━━ MATERIAL TO PROCESS

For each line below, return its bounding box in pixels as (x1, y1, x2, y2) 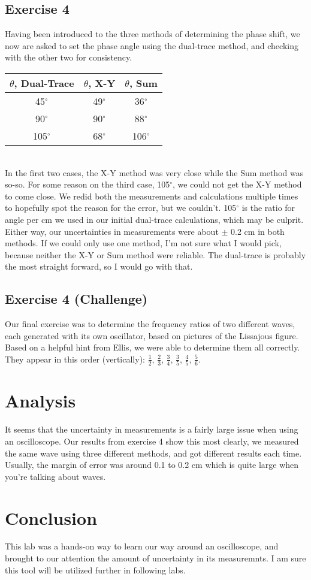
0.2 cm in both (231, 225, 285, 237)
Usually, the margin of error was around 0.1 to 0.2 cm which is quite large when (5, 458, 299, 471)
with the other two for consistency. (5, 51, 132, 64)
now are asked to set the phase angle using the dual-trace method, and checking (5, 39, 298, 52)
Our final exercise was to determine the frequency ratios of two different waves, (5, 318, 295, 330)
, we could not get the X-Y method (173, 178, 302, 191)
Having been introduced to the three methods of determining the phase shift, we (5, 28, 300, 40)
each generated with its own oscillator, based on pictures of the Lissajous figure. (5, 329, 298, 342)

━━━━

> [TASK STATEMENT] The copy should match each line above exactly and contain no images.

> [SOLUTION TO THIS PROBLEM]
For each line below, return its bounding box in pixels as (x1, y1, x2, y2) 
0.2 cm in both (231, 225, 285, 237)
Usually, the margin of error was around 0.1 to 0.2 cm which is quite large when (5, 458, 299, 471)
with the other two for consistency. (5, 51, 132, 64)
now are asked to set the phase angle using the dual-trace method, and checking (5, 39, 298, 52)
Our final exercise was to determine the frequency ratios of two different waves, (5, 318, 295, 330)
, we could not get the X-Y method (173, 178, 302, 191)
Having been introduced to the three methods of determining the phase shift, we (5, 28, 300, 40)
each generated with its own oscillator, based on pictures of the Lissajous figure. (5, 329, 298, 342)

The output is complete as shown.